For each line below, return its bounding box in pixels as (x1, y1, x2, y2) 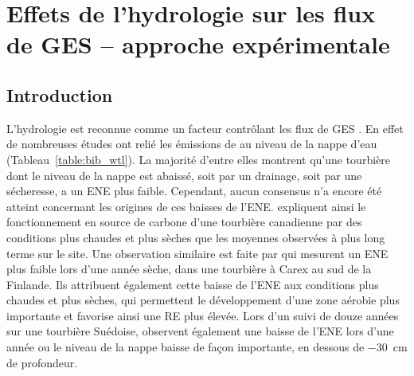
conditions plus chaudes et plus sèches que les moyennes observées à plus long (6, 229, 385, 245)
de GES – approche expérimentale (6, 28, 390, 61)
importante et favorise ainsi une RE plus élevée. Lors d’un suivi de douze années (6, 307, 399, 323)
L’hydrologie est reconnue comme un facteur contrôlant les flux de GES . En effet (6, 119, 404, 136)
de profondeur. (6, 354, 78, 370)
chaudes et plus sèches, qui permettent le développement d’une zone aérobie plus (6, 292, 400, 308)
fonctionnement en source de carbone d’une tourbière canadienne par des (6, 213, 362, 230)
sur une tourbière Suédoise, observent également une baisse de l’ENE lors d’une (6, 323, 394, 339)
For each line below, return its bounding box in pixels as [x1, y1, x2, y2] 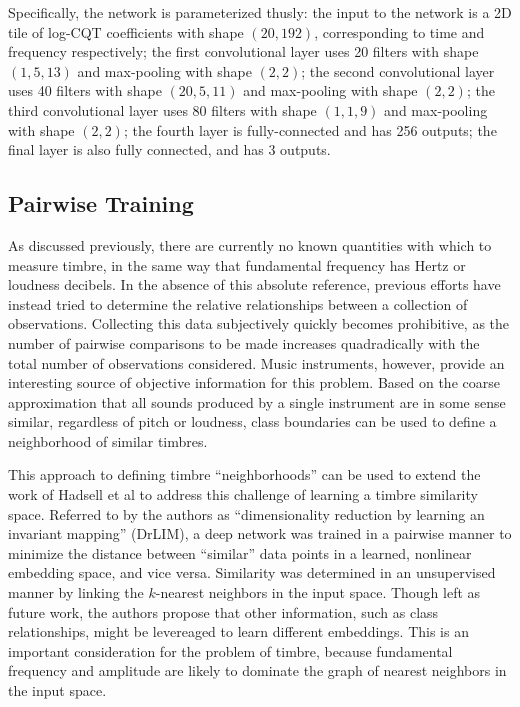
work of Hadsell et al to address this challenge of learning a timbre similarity [8, 484, 478, 505]
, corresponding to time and [314, 21, 485, 42]
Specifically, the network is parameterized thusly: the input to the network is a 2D [8, 2, 512, 22]
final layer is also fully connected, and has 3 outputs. [8, 139, 331, 160]
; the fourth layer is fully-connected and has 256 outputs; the [123, 119, 497, 140]
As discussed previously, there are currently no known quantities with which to [8, 234, 492, 255]
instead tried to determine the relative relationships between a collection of [8, 293, 468, 314]
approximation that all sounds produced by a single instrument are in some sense [8, 391, 506, 412]
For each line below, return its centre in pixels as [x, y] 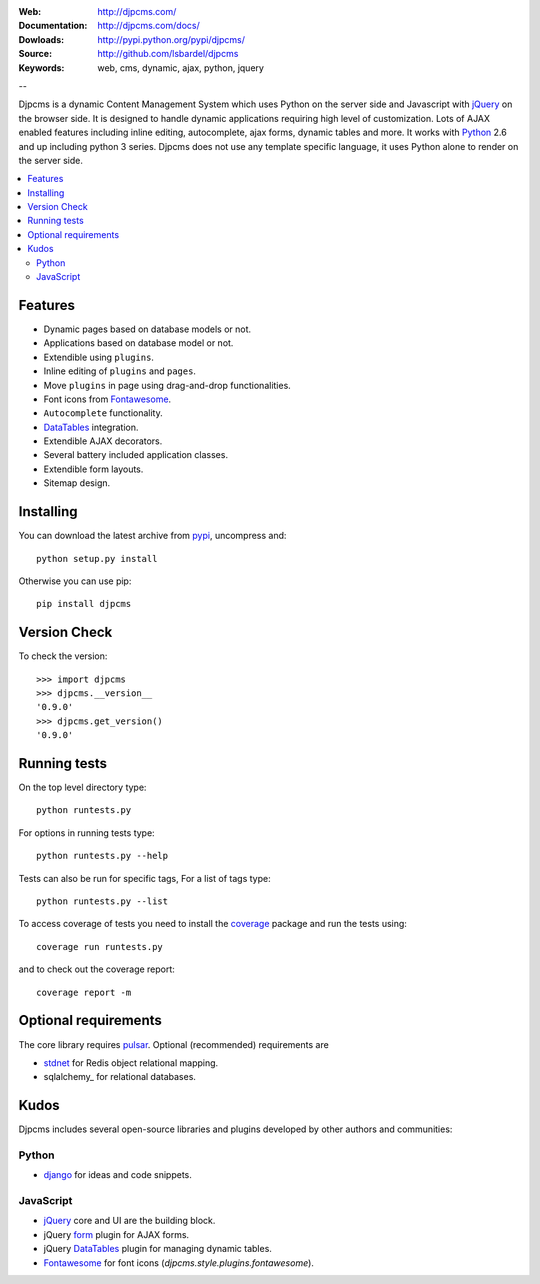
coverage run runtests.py [100, 946]
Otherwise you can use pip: [75, 581]
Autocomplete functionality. [103, 413]
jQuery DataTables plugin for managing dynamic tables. [157, 1249]
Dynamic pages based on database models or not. [147, 329]
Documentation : [53, 26]
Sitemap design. [77, 483]
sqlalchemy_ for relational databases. [120, 1077]
+===+
Assigned task: The stretch above running from the line with "chaudes et plus sèches, qui" through the line with "final layer is" is all you should copy, exactly, leaving out the pictures.

Your response:
chaudes et plus sèches, qui permettent le développement d’une zone aérobie plus (6, 292, 400, 308)
fonctionnement en source de carbone d’une tourbière canadienne par des (6, 213, 362, 230)
sur une tourbière Suédoise, observent également une baisse de l’ENE lors d’une (6, 323, 394, 339)
For each line below, return its bounding box in pixels as [x1, y1, x2, y2] 
work of Hadsell et al to address this challenge of learning a timbre similarity [8, 484, 478, 505]
, corresponding to time and [314, 21, 485, 42]
Specifically, the network is parameterized thusly: the input to the network is a 2D [8, 2, 512, 22]
final layer is also fully connected, and has 3 outputs. [8, 139, 331, 160]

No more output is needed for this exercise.